**Directions for this task**
From the first line below to the last, reproduce the material exactly and leave out the images.

**Supplied information**
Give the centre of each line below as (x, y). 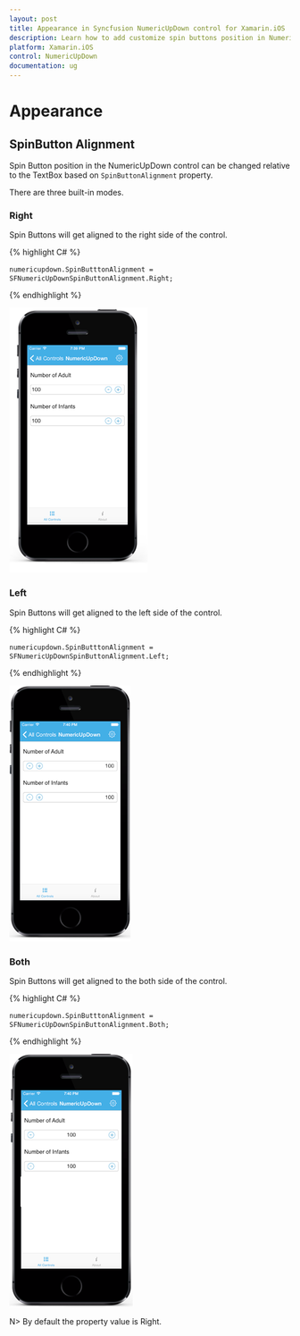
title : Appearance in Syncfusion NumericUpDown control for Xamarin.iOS (147, 28)
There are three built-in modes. (67, 192)
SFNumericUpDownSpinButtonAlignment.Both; (89, 1024)
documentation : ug (43, 66)
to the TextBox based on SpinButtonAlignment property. (111, 175)
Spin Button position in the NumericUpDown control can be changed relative (150, 166)
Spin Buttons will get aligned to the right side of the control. (118, 235)
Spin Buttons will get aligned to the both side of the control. (118, 981)
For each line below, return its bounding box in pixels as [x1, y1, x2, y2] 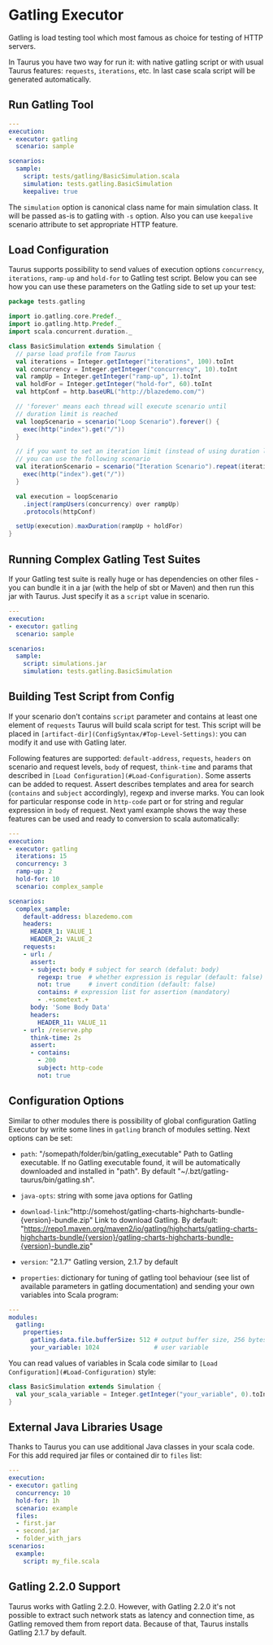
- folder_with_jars [15, 1534, 82, 1543]
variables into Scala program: [19, 1290, 119, 1300]
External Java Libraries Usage [8, 1420, 163, 1434]
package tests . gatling [8, 297, 85, 306]
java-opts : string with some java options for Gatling [19, 1190, 193, 1200]
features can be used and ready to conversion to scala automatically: [8, 813, 240, 824]
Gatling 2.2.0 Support [8, 1580, 121, 1594]
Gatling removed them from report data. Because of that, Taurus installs [8, 1619, 249, 1629]
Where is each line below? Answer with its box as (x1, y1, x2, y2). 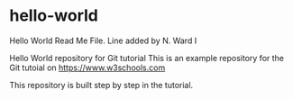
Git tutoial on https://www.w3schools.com (9, 62, 166, 73)
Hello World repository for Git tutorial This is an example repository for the (9, 52, 285, 63)
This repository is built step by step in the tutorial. (9, 79, 194, 90)
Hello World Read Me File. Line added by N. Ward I (9, 35, 197, 46)
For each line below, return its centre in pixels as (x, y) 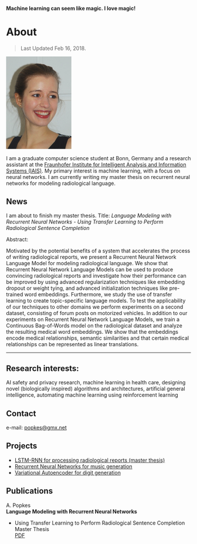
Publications (30, 491)
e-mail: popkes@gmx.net (37, 427)
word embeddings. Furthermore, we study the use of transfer (98, 295)
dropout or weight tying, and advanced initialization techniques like (87, 288)
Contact (21, 413)
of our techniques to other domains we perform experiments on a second (95, 307)
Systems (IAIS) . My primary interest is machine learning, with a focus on (93, 171)
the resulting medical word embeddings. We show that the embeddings (92, 332)
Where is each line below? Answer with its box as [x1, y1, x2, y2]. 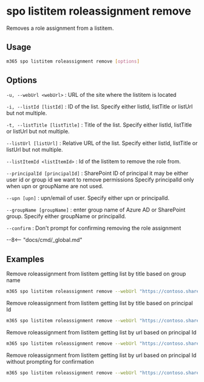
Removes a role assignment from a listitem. [6, 24, 114, 32]
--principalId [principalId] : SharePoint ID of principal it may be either [6, 169, 189, 177]
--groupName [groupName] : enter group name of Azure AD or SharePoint [6, 206, 186, 214]
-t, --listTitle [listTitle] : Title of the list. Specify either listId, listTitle [6, 121, 192, 129]
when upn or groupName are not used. [6, 183, 104, 190]
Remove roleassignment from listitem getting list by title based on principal [6, 300, 193, 307]
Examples [6, 254, 44, 264]
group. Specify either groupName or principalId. [6, 213, 126, 220]
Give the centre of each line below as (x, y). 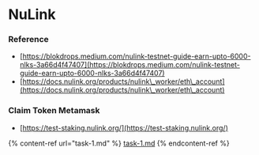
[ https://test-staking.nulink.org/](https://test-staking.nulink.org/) (124, 127)
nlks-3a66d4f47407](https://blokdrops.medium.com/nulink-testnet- (130, 65)
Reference (28, 40)
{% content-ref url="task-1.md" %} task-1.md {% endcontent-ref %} (119, 143)
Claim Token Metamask (54, 111)
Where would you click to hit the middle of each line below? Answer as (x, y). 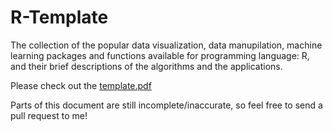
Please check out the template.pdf (81, 85)
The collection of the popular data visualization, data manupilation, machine (166, 45)
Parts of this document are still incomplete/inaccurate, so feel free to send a (166, 105)
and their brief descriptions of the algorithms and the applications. (146, 66)
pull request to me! (49, 115)
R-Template (59, 17)
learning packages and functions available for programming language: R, (160, 55)
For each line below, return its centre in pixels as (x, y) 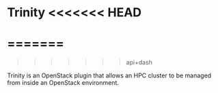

**Output of the task**
Give the centre of each line below as (x, y). 
title : Appearance in Syncfusion NumericUpDown control for Xamarin.iOS (147, 28)
There are three built-in modes. (67, 192)
SFNumericUpDownSpinButtonAlignment.Both; (89, 1024)
documentation : ug (43, 66)
to the TextBox based on SpinButtonAlignment property. (111, 175)
Spin Button position in the NumericUpDown control can be changed relative (150, 166)
Spin Buttons will get aligned to the right side of the control. (118, 235)
Spin Buttons will get aligned to the both side of the control. (118, 981)
For each line below, return its bounding box in pixels as [x1, y1, x2, y2] 
- folder_with_jars [15, 1534, 82, 1543]
variables into Scala program: [19, 1290, 119, 1300]
External Java Libraries Usage [8, 1420, 163, 1434]
package tests . gatling [8, 297, 85, 306]
java-opts : string with some java options for Gatling [19, 1190, 193, 1200]
features can be used and ready to conversion to scala automatically: [8, 813, 240, 824]
Gatling 2.2.0 Support [8, 1580, 121, 1594]
Gatling removed them from report data. Because of that, Taurus installs [8, 1619, 249, 1629]
Where is each line below? Answer with its box as (x1, y1, x2, y2). 
Git tutoial on https://www.w3schools.com (9, 62, 166, 73)
Hello World repository for Git tutorial This is an example repository for the (9, 52, 285, 63)
This repository is built step by step in the tutorial. (9, 79, 194, 90)
Hello World Read Me File. Line added by N. Ward I (9, 35, 197, 46)
For each line below, return its centre in pixels as (x, y) 
Publications (30, 491)
e-mail: popkes@gmx.net (37, 427)
word embeddings. Furthermore, we study the use of transfer (98, 295)
dropout or weight tying, and advanced initialization techniques like (87, 288)
Contact (21, 413)
of our techniques to other domains we perform experiments on a second (95, 307)
Systems (IAIS) . My primary interest is machine learning, with a focus on (93, 171)
the resulting medical word embeddings. We show that the embeddings (92, 332)
Where is each line below? Answer with its box as [x1, y1, x2, y2]. 
Removes a role assignment from a listitem. [6, 24, 114, 32]
--principalId [principalId] : SharePoint ID of principal it may be either [6, 169, 189, 177]
--groupName [groupName] : enter group name of Azure AD or SharePoint [6, 206, 186, 214]
-t, --listTitle [listTitle] : Title of the list. Specify either listId, listTitle [6, 121, 192, 129]
when upn or groupName are not used. [6, 183, 104, 190]
Remove roleassignment from listitem getting list by title based on principal [6, 300, 193, 307]
Examples [6, 254, 44, 264]
group. Specify either groupName or principalId. [6, 213, 126, 220]
Give the centre of each line below as (x, y). 
[ https://test-staking.nulink.org/](https://test-staking.nulink.org/) (124, 127)
nlks-3a66d4f47407](https://blokdrops.medium.com/nulink-testnet- (130, 65)
Reference (28, 40)
{% content-ref url="task-1.md" %} task-1.md {% endcontent-ref %} (119, 143)
Claim Token Metamask (54, 111)
Where would you click to hit the middle of each line below? Answer as (x, y). 
Please check out the template.pdf (81, 85)
The collection of the popular data visualization, data manupilation, machine (166, 45)
Parts of this document are still incomplete/inaccurate, so feel free to send a (166, 105)
and their brief descriptions of the algorithms and the applications. (146, 66)
pull request to me! (49, 115)
R-Template (59, 17)
learning packages and functions available for programming language: R, (160, 55)
For each line below, return its centre in pixels as (x, y) 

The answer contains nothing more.